EXERCISE OBJECTIVE
Pick each line containing the word "Revision" out of the data below.

RECORD EXCERPTS
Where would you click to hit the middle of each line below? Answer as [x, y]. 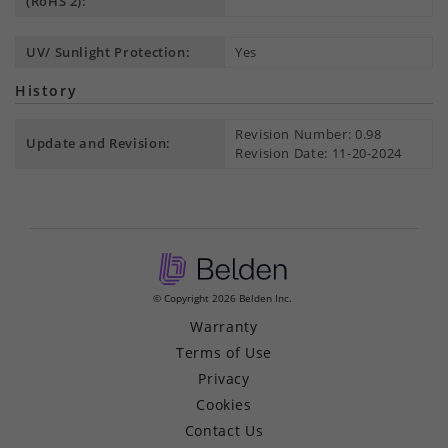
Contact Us [224, 430]
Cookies [224, 404]
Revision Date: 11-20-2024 [318, 153]
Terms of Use [224, 352]
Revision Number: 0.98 [308, 134]
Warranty [224, 326]
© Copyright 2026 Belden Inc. [222, 298]
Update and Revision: [98, 143]

EXERCISE RESULT
Revision Date: 11-20-2024 [318, 153]
Revision Number: 0.98 [308, 134]
Update and Revision: [98, 143]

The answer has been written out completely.